Gestures of course do not always occur. This is itself an aspect of gesture. There is a natural variation of gesture occurrence. Apart from forced suppressions (as informal contexts), gestures fall on an elaboration continuum, their position an aspect of the gesture itself. The reality is imagery with speech ranging over the entire continuum.It is visuoactional imagery, not a photo. Gesture imagery linked to speech is what natural selection chose, acting on gesture–speech units free to vary in elaboration. As what Jan Firbas called communicative dynamism varies, the gesture–speech unit moves from elaborate movement to no movement at all. To speak of gesture–speech unity we include gestures at all levels of elaboration, including micro-level steps.
An example of the difference it makes is a word-finding study by Sahin et al of conscious patients about to undergo open-skull surgery, from which the authors conclude that lexical, grammatical and phonological steps occur with distinctive delays of about 200 ms, 320 ms and 450 ms, respectively. We hypothesize that gesture should affect this timing for the 1~2 seconds the orchestration lasts(no gestures were recorded in the Sahin study). If the idea unit differentiating a past time in a field of meaningful equivalents begins with an inflected verb plus imagery,does the GP’s on flashing wait 320 or 450 ms? Delay seems unlikely (although would be fascinating to find). It may be no faster (and perhaps slower) to say “bounced” in an experiment where a subject is told to make the root word into a past tense than to differentiate a field of equivalents with past time gesturally spatialized and the gesture in this space.
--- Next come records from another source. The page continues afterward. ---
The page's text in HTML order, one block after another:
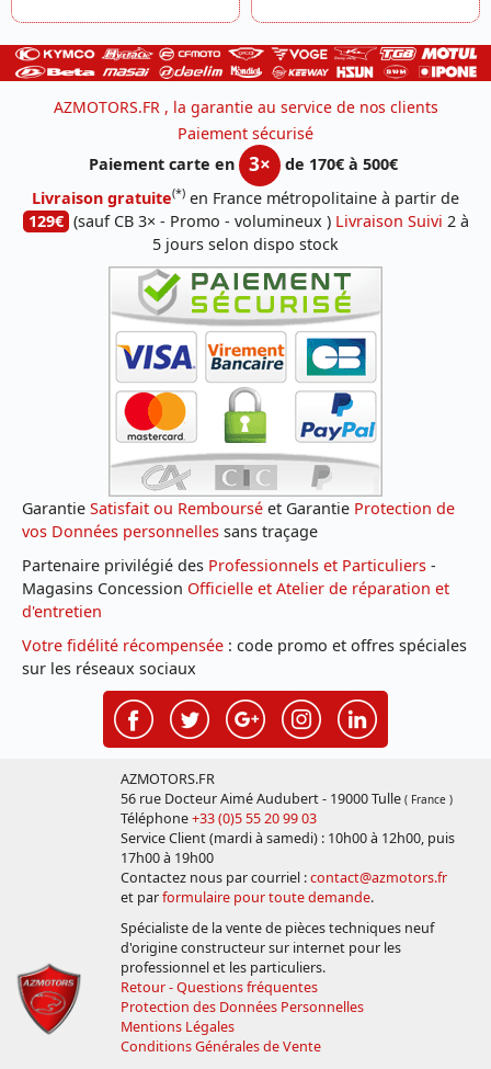
AZMOTORS.FR , la garantie au service de nos clients
Paiement sécurisé
Paiement carte en
3×
de 170€ à 500€
Livraison gratuite(*) en France métropolitaine à partir de
129€ (sauf CB 3× - Promo - volumineux ) Livraison Suivi 2 à
5 jours selon dispo stock
Garantie Satisfait ou Remboursé et Garantie Protection de
vos Données personnelles sans traçage
Partenaire privilégié des Professionnels et Particuliers -
Magasins Concession Officielle et Atelier de réparation et
d'entretien
Votre fidélité récompensée : code promo et offres spéciales
sur les réseaux sociaux
AZMOTORS.FR
56 rue Docteur Aimé Audubert - 19000 Tulle ( France )
Téléphone+33 (0)5 55 20 99 03
Service Client (mardi à samedi) : 10h00 à 12h00, puis
17h00 à 19h00
Contactez nous par courriel :contact@azmotors.fr
et parformulaire pour toute demande.
Spécialiste de la vente de pièces techniques neuf
d'origine constructeur sur internet pour les
professionnel et les particuliers.
Retour - Questions fréquentes
Protection des Données Personnelles
Mentions Légales
Conditions Générales de Vente
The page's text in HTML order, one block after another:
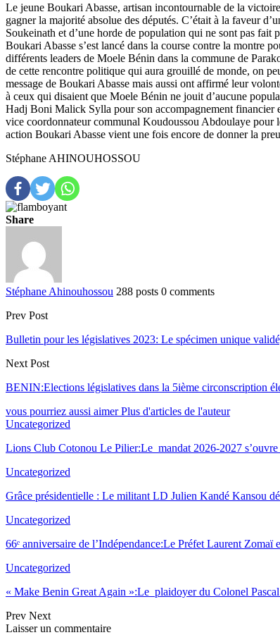
Le jeune Boukari Abasse, artisan incontournable de la
gagner la majorité absolue des députés. C’était à la faveur
Soukeinath et d’une horde de population qui ne sont pas
Boukari Abasse s’est lancé dans la course contre la montre
différents leaders de Moele Bénin dans la commune de
de cette rencontre politique qui aura grouillé de monde, on
message de Boukari Abasse mais aussi ont affirmé leur
à ceux qui disaient que Moele Bénin ne jouit d’aucune
Hadj Boni Malick Sylla pour son accompagnement financier
vice coordonnateur communal Koudoussou Abdoulaye pour
action Boukari Abasse vient une fois encore de donner la
Stéphane AHINOUHOSSOU
Share
Stéphane Ahinouhossou 288 posts 0 comments
Prev Post
Bulletin pour les législatives 2023: Le spécimen unique
Next Post
BENIN:Elections législatives dans la 5ième circonscription
vous pourriez aussi aimer Plus d'articles de l'auteur
Uncategorized
Lions Club Cotonou Le Pilier:Le mandat 2026-2027
Uncategorized
Grâce présidentielle : Le militant LD Julien Kandé Kansou
Uncategorized
66ᵉ anniversaire de l’Indépendance:Le Préfet Laurent
Uncategorized
« Make Benin Great Again »:Le plaidoyer du Colonel
Prev Next
Laisser un commentaire
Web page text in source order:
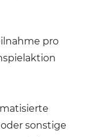
pro
sonstige
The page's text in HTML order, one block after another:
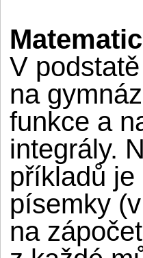
V
na
funkce a
integrály.
příkladů
písemky
na
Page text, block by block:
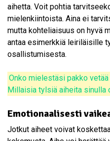
aihetta. Voit pohtia
mielenkiintoista. Aina ei
mutta kohteliaisuus on hyvä
antaa esimerkkiä leiriläisille
osallistumisesta.
Onko mielestäsi pakko
Millaisia tylsiä aiheita sinulla
Emotionaalisesti
Jotkut aiheet voivat
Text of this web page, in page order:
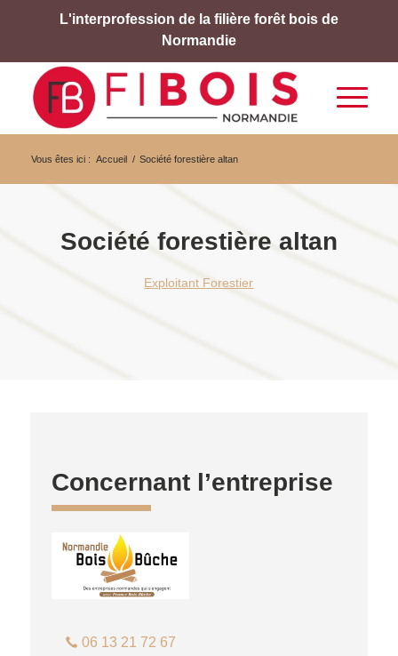
L'interprofession de la filière forêt bois de
Normandie
Vous êtes ici : Accueil / Société forestière altan
Société forestière altan
Exploitant Forestier
Concernant l’entreprise
06 13 21 72 67
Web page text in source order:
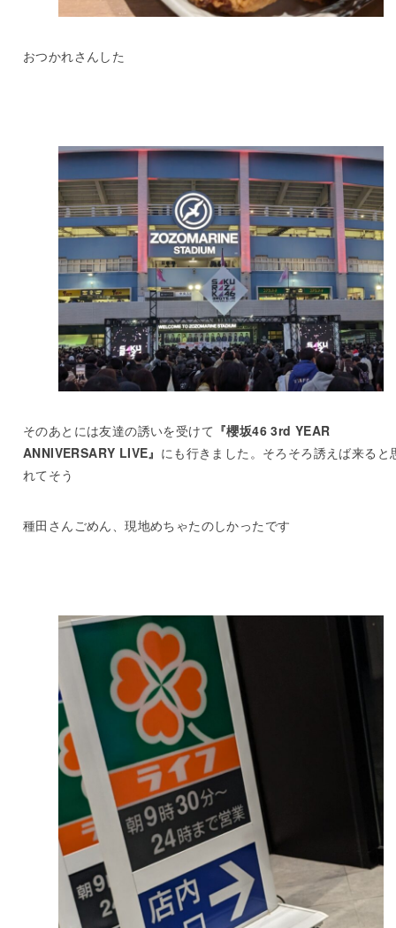
おつかれさんした
そのあとには友達の誘いを受けて 『櫻坂46 3rd YEAR
ANNIVERSARY LIVE』 にも行きました。そろそろ誘えば来ると
れてそう
種田さんごめん、現地めちゃたのしかったです
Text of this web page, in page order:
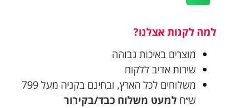
למה לקנות אצלנו?
מוצרים באיכות גבוהה
שירות אדיב ללקוח
משלוחים לכל הארץ, ובחינם בקניה מעל 799
ש׳׳ח למעט משלוח כבד/בקירור
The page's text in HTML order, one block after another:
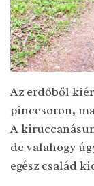
Az erdőből
pincesoron,
A
de valahogy
egész család
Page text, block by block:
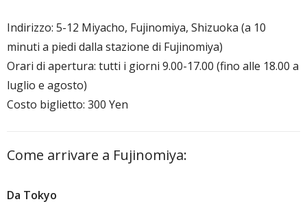
Indirizzo: 5-12 Miyacho, Fujinomiya, Shizuoka (a 10
minuti a piedi dalla stazione di Fujinomiya)
Orari di apertura: tutti i giorni 9.00-17.00 (fino alle 18.00 a
luglio e agosto)
Costo biglietto: 300 Yen
Come arrivare a Fujinomiya:
Da Tokyo

To see gesture as orchestrating speech opens many windows—how language is a dynamic process; a glimpse of how language possibly began; that children do not acquire one language but two or three in succession; that gestures are unique forms of human action; that a specific memory evolved just for gesture–speech unity; and how speech works so swiftly, everything (word-finding, unpacking, gesture–speech unity, gesture-placement, and context-absorption) done in a couple of seconds with workable (not necessarily complete)accuracy.